Stored data entries:
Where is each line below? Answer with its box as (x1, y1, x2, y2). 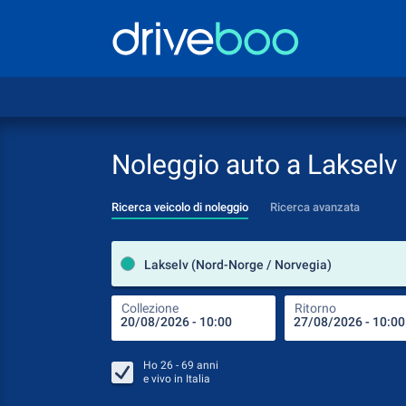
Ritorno (295, 301, 336, 315)
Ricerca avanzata (270, 200, 360, 214)
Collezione (121, 301, 179, 315)
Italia (186, 372, 210, 385)
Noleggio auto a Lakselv (111, 149, 398, 180)
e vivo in (143, 372, 186, 385)
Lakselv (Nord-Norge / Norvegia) (144, 257, 332, 272)
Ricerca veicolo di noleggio (111, 200, 248, 214)

TASK GOAL:
Repeat each entry above word for word, leaving every picture out.

SOLUTION TO THE EXERCISE:
Where is each line below? Answer with its box as (x1, y1, x2, y2). 
Ritorno (295, 301, 336, 315)
Ricerca avanzata (270, 200, 360, 214)
Collezione (121, 301, 179, 315)
Italia (186, 372, 210, 385)
Noleggio auto a Lakselv (111, 149, 398, 180)
e vivo in (143, 372, 186, 385)
Lakselv (Nord-Norge / Norvegia) (144, 257, 332, 272)
Ricerca veicolo di noleggio (111, 200, 248, 214)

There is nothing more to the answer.